During the First Intifada, the Palestinian Unified National Leadership of the Uprising (UNLU) distributed regular communiqués directing the activities of the uprising and setting out its political stances. According to Thayer Hastings of the CUNY Graduate Center, the UNLU communiqués were "key political texts of the Intifada era." Israeli historian Ilan Pappé has described the communiqués as "both as a newspaper and a manual for the intifada."

== Background ==

On 9 December 1987, an Israeli truck driver collided with and killed four Palestinians in the Jabalia refugee camp. The incident sparked the largest wave of Palestinian unrest since the Israeli occupation began in 1967: the First Intifada. During the early stages, the Intifada was largely characterised by a non-violent campaign, with actions including labour strikes, tax strikes, boycotts of Israeli goods, boycotts of Israeli institutions, demonstrations, the establishment of underground classrooms and cooperatives, raisings of the banned Palestinian flag, and civil disobedience.
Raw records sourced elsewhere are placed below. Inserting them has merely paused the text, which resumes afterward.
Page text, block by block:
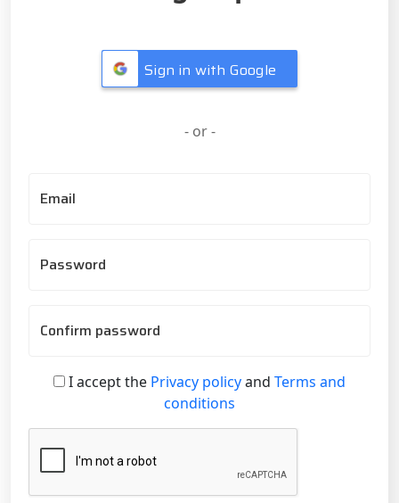
Sign in with Google
- or -
Email
Password
Confirm password
I accept the Privacy policyand Terms and
conditions
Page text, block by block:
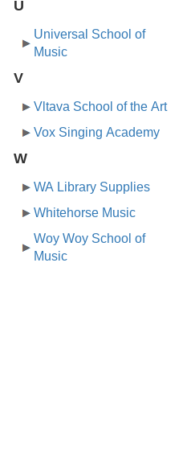
U
Universal School of
Music
V
Vltava School of the Art
Vox Singing Academy
W
WA Library Supplies
Whitehorse Music
Woy Woy School of
Music
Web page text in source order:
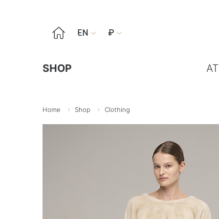
 EN  ₽ 
SHOP
Home Shop Clothing
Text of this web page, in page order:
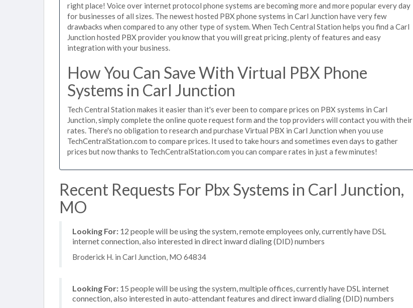
right place! Voice over internet protocol phone systems are becoming more and more popular every day
for businesses of all sizes. The newest hosted PBX phone systems in Carl Junction have very few
drawbacks when compared to any other type of system. When Tech Central Station helps you find a Carl
Junction hosted PBX provider you know that you will great pricing, plenty of features and easy
integration with your business.
How You Can Save With Virtual PBX Phone
Systems in Carl Junction
Tech Central Station makes it easier than it's ever been to compare prices on PBX systems in Carl
Junction, simply complete the online quote request form and the top providers will contact you with their
rates. There's no obligation to research and purchase Virtual PBX in Carl Junction when you use
TechCentralStation.com to compare prices. It used to take hours and sometimes even days to gather
prices but now thanks to TechCentralStation.com you can compare rates in just a few minutes!
Recent Requests For Pbx Systems in Carl Junction,
MO
Looking For: 12 people will be using the system, remote employees only, currently have DSL
internet connection, also interested in direct inward dialing (DID) numbers
Broderick H. in Carl Junction, MO 64834
Looking For: 15 people will be using the system, multiple offices, currently have DSL internet
connection, also interested in auto-attendant features and direct inward dialing (DID) numbers
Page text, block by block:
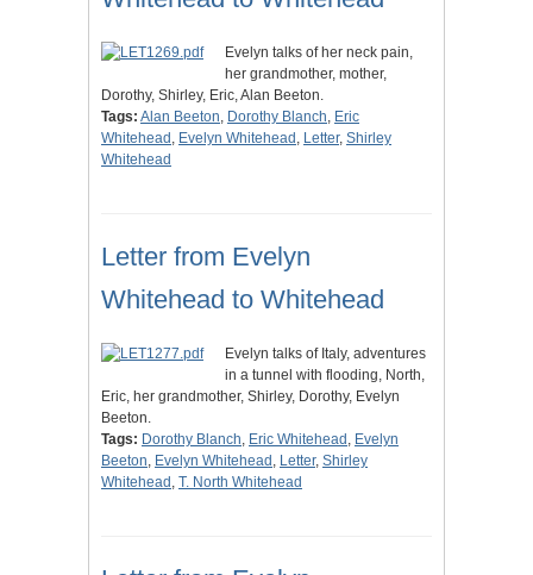
Evelyn talks of her neck pain,
her grandmother, mother,
Dorothy, Shirley, Eric, Alan Beeton.
Tags: Alan Beeton, Dorothy Blanch, Eric
Whitehead , Evelyn Whitehead , Letter, Shirley
Whitehead
Letter from Evelyn
Whitehead to Whitehead
Evelyn talks of Italy, adventures
in a tunnel with flooding, North,
Eric, her grandmother, Shirley, Dorothy, Evelyn
Beeton.
Tags: Dorothy Blanch, Eric Whitehead , Evelyn
Beeton, Evelyn Whitehead , Letter, Shirley
Whitehead , T. North Whitehead
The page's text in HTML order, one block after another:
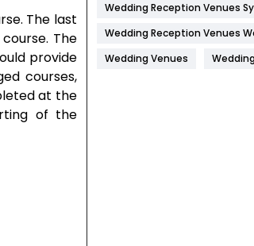
The last
The
provide
courses,
at the
of the
Management
Wedding Reception Venues
Wedding Reception Venues
Wedding Venues
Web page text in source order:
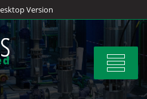
Version
Toggle
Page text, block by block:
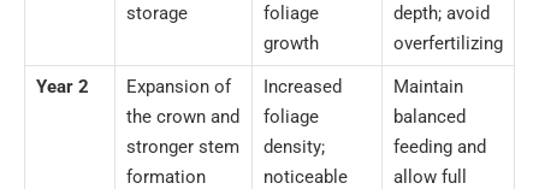
storage
foliage
growth
depth; avoid
overfertilizing
Year 2
Expansion of
the crown and
stronger stem
formation
Increased
foliage
density;
noticeable
Maintain
balanced
feeding and
allow full
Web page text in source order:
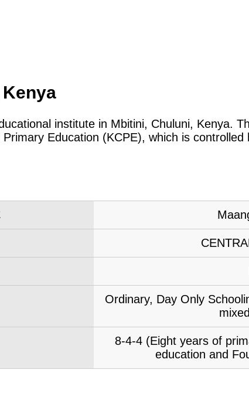
institute in Mbitini, Chuluni, Kenya.
Education (KCPE), which is
Ordinary, Day Only
8-4-4 (Eight years of
education and
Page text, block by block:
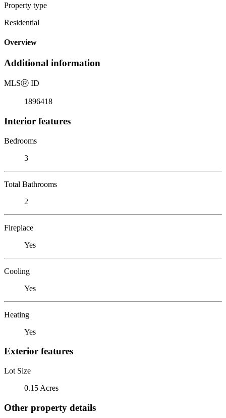
Property type
Residential
Overview
Additional information
MLSⓇ ID
1896418
Interior features
Bedrooms
3
Total Bathrooms
2
Fireplace
Yes
Cooling
Yes
Heating
Yes
Exterior features
Lot Size
0.15 Acres
Other property details
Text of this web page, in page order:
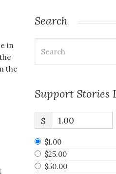
in
the
Search
for:
Support Stories
$
$1.00
$25.00
$50.00
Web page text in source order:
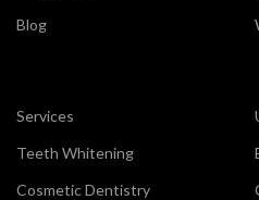
Blog
Services
Teeth Whitening
Cosmetic Dentistry

The actions were led by a decentralised leadership composed of the grassroots organisations of the PLO, such as labour unions, student councils, and women's committees, who organised themselves into the Unified National Leadership of the Uprising (UNLU), mainly outside of the direct control of the PLO leadership, who were mostly in exile or imprisoned (or had been killed by Israeli forces over the preceding years).

The Israeli government responded to the breakout of the Intifada with a harsh crackdown, however, with Minister of Defence Yitzhak Rabin pledging to suppress it using "force, might, and beatings," including ordering Israeli soldiers to break the bones of Palestinian protestors, imposing widespread lockdowns on Palestinian cities, mass arrests, and demolitions of Palestinian houses. During the later stages of the Intifada, as the Israeli crackdown severely damaged the Palestinian economy and morale, and as the PLO leadership in exile attempted to take on greater day-to-day control over the Intifada, the UNLU began to lose control over the uprising and the uprising grew more violent during its last stages, including Palestinian internal political violence against rumoured collaborators. By the end of the Intifada, over a thousand Palestinians had been killed and over a hundred thousand injured by Israeli forces, with around two hundred Israelis having been killed by Palestinians. The First Intifada would come to an end with several high-profile peace negotiations, including the Madrid Conference of 1991 and the 1993 Oslo Accords.

== Overview ==
The Unified National Leadership of the Uprising (UNLU) was a collective of Palestinian local leaders during the First Intifada. Emerging from the grassroots civilian associations that had proliferated in Palestine in the 1980s and the local branches of Palestinian Liberation Organisation groups, the UNLU operated clandestinely and played the leading role in directing the Intifada. Its major activity was to issue leaflets containing communiqués describing the actions Palestinians should take to support the Intifada in the following two weeks. The communiqués focused on tactics of civil disobedience and nonviolent resistance, particularly via strike action and boycotts.

The leaflets were printed in a decentralised manner, including sometimes in the homes of UNLU activists, and distributed by UNLU activists and local youth. According to Ziad Abu-Amr of Birzeit University, "representatives of the groups [comprising the UNLU] would generally discuss the substance of the leaflets. Then, for practical reasons, one group at a time would take the responsibility to draft and print them. This gave the group in charge a certain amount of freedom to make minor alterations, bringing the text more in line with its ideological and political persuasion," which sometimes caused disagreement among the UNLU factions, but substantial differences of opinion mostly led to the individual factions releasing their own, separate communiqués in conjunction with the UNLU communiqués.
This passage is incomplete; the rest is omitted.